Drª Mayra Pinheiro diz na CPI que encontrou caos em Manaus e nega responsabilidade federal por colapso na saúde

Riro de Noticias - 26/05/2021 - 10:01


Ao relatar sua atuação na crise no Amazonas, a secretária do Ministério da Saúde Drª Mayra Pinheiro disse ter encontrado uma situação caótica quando chegou a Manaus, no dia 3 de janeiro. Aos integrantes da CPI, ela afirmou, nesta terça-feira (25/05), que nunca viu nada igual em 30 anos de carreira na medicina.

Não tinha controle e gerenciamento de crise; não havia planejamento estratégico para o enfrentamento da doença; nas unidades básicas de saúde não tínhamos triagem, os pacientes que chegavam com covid eram misturados com outros doentes. Não tinha testes para isolar as pessoas com a doença pra que não houvesse novos contaminados. E o que me causou mais estranheza é que mais de 1,2 mil agentes de saúde  foram dispensados de suas atividades — afirmou, respondendo ao relator, senador Renan Calheiros (MDB-AL). Falta de oxigênio

Sobre a falta de oxigênio hospitalar para os pacientes, Mayra Pinheiro disse que não foi informada pelas autoridades de saúde locais sobre o risco de desabastecimento. A médica afirmou que esteve em Manaus de 3 a 5 de janeiro e disse acreditar que o ex-ministro Eduardo Pazuello só soube da escassez no dia 8.
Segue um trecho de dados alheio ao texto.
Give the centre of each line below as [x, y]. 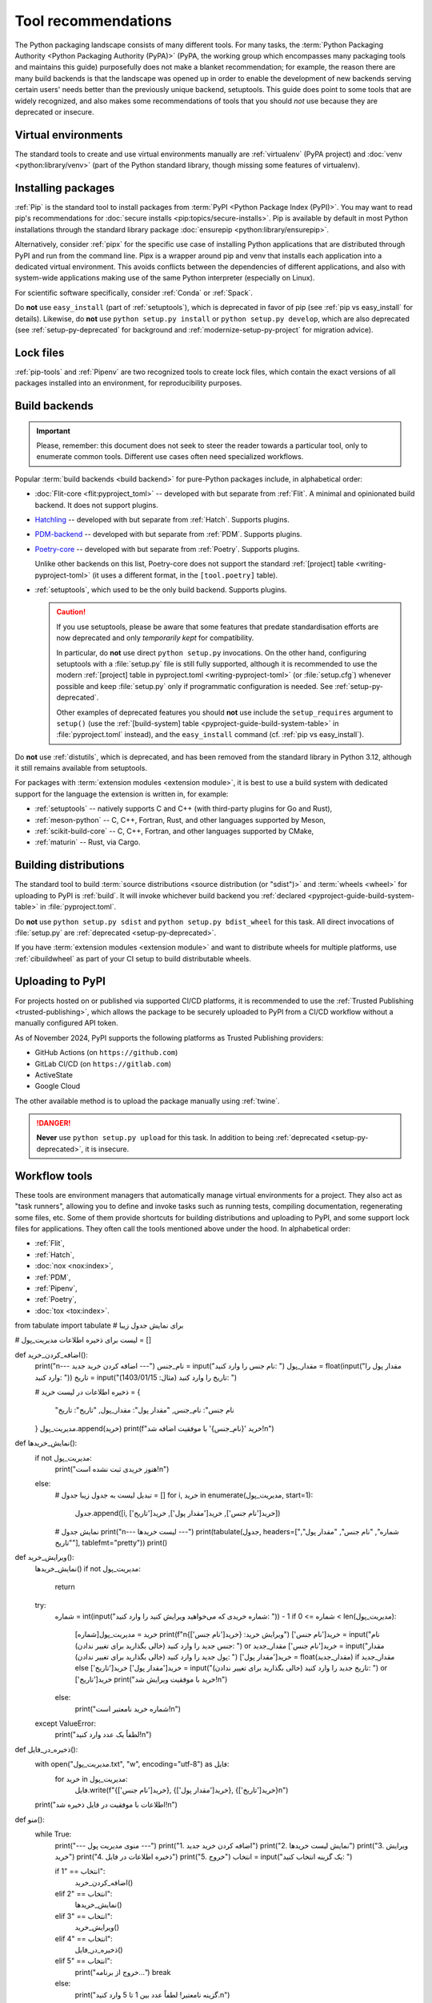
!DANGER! [54, 1123]
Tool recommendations [93, 21]
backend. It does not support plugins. [97, 505]
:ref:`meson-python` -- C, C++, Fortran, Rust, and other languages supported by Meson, [180, 820]
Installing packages [65, 188]
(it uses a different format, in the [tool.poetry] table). [185, 575]
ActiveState [54, 1074]
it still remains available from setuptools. [81, 768]

Ainda segundo Mayra Pinheiro, não seria possível previamente calcular quanto de oxigênio seria necessário para suprir a população visto que não se tinha idéia da chegada de novos pacientes.

É possível fazer isso quando nós estamos em estado de normalidade, habitual. Eu sou intensivista, trabalho com uma UTI que tem dez leitos, eu consigo saber que cada um daqueles leitos tem que ter uma previsão de oxigênio e ar comprimido. Em Manaus, numa situação extraordinária de caos, onde não temos noção de quantos pacientes vão chegar ao hospital, é impossível fazer uma previsão de quanto será usado a mais — declarou.
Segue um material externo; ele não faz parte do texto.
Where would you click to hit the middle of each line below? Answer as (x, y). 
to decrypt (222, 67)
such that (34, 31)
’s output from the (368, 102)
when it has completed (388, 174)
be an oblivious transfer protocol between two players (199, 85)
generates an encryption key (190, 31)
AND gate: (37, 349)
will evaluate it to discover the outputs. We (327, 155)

A médica também deu explicações sobre a criação do aplicativo TrateCov, que teria o objetivo de auxiliar no diagnóstico de covid-19. Mayra disse que foram técnicos da secretaria da qual ela é chefe os responsáveis pelo desenvolvimento da plataforma, que é similar a outras já existentes e usadas pela medicina no Brasil e em outros países. Segundo ela, foi apresentado um protótipo, no dia 11 de janeiro, em Manaus, mas o sistema não chegou a ser lançado.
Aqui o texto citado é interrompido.